Programming Understanding of Lexical Analysis
In this class, We discuss Programming Understanding of Lexical Analysis.
For Complete YouTube Video: Click Here
The reader should have prior knowledge of Lexical analysis. Click Here.
The example used in this class is discussed in our previous classes.
if( i <= 50)
The above code line should convert to tokens.
The below diagram shows how the code line is placed in memory.
In our code example, we do not have space.
If space is there in code, we need to consider the space in memory, and during analysis, we should eliminate space.
We read characters one by one from the start of the line.
For the understanding purpose, we read characters starting from less than symbol in the memory.
The below diagram shows the logic to identify tokens from the source code.
We constructed finite automata to identify tokens.
One should have an understanding of finite automata. Study finite automata from our Formal languages and automata theory course.
In the theory of computations, we discussed how to write a program for finite automata.
The program for finite automata is written using if, else statements and functions.
When we see the input symbol <, we move to state 1.
After < symbol if we see the input = we move to final state 2.
When we moved to the final state, 2, we observed the relational operator <=.
When we move to the final state, we return the token related to relational operator <=.
In our previous classes, we discussed the lookahead symbol.
We understand the lookahead symbol with an example.
After finding less than a symbol, if we find greater than a symbol, we move to state 3.
State 3 is returning not equal to token.
After finding less than the symbol, suppose we find any other symbol. We move to final state 4.
State 4 is given with a * mark.
The meaning of * is to move one step back in the input memory.
State 4 is returning token less than.
Suppose, After less than we found other characters.
We need to consider less than symbol as a token and move back one step in input to consider the other symbol for the next lexeme.
Important:
After finding the symbol <= in the input string, we separate it as a token.
The next characters are again checked from state zero.
Meaning we are taking the next character to identify the next tokens.
The finite automata are written to identify all the tokens needed in our language.
The complete finite automata are very big to show here.
We are showing part of finite automata to identify keywords and tokens separately.

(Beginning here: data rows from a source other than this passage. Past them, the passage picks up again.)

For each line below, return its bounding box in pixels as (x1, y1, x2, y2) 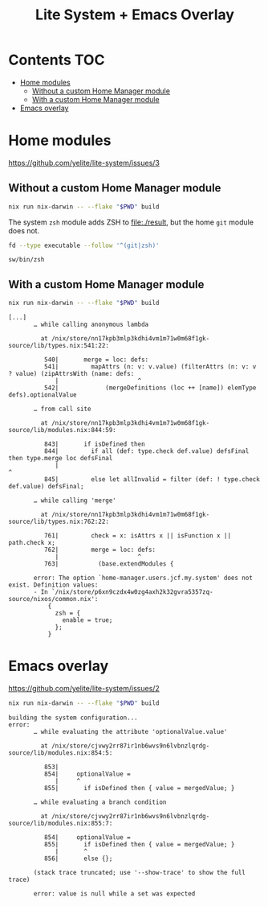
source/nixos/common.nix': (8, 595, 99, 603)
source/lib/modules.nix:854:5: (8, 748, 113, 757)
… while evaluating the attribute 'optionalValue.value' (33, 727, 228, 735)
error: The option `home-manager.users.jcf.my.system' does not (33, 574, 253, 583)
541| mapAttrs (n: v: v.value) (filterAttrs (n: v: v (43, 363, 257, 371)
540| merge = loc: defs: (43, 356, 149, 364)
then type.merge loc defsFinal (8, 455, 113, 463)
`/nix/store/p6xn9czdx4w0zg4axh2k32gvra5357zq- (51, 588, 214, 596)
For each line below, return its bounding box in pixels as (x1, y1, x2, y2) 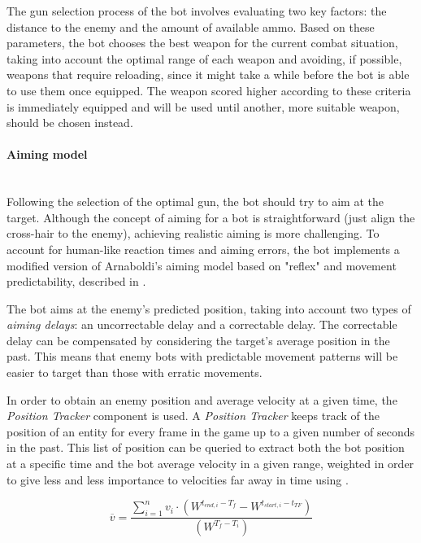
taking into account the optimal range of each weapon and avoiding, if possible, (7, 50, 402, 67)
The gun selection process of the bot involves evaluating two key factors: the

The below diagram shows the finite automata for identifying keywords and identifiers.
Two ways to identify identifiers and keywords.
1) Maintain a separate table for keywords.
Identifiers are keywords that start with alphabets.
If we find any alphabet or dollar symbol or underscore, we move to state 10.
The identifiers and keywords are of any length.
After identifying the first alphabet, if we identify digit, alphabet, dollar, or underscore, we stay in state 10.
If we find any other symbol not used in the identifier, we move to state 11.
State 11 has a star symbol. This means we move one step back in the input memory.
Example and understand:
Suppose, take the syntax inti=10.
After reading input ‘i’, we move to state 10.
after reading n, t, ‘i’, we stay on state 10.
After reading input ‘=’, we move to state 11.
State 11 will move one step back in input memory because the symbol ‘=’ should be considered in the next token.
‘inti’ should be considered an identifier.
How did we say ‘inti’ is an identifier?
We maintain a list of all the keywords in the language.
The word ‘inti’ is checked in the table. If it is found, we say it key word otherwise identifier.
2) Write logic for all the keywords.
The below diagram shows the finite automata to identify int and if.
Similarly, write the finite automata for all the keywords.
We need to identify constants.
The value 50 is a constant.
The finite automata for identifying floating numbers are shown in the theory of computations.
We are not showing here. It is out of scope for compiler design.
We write a program to identify tokens from the source program.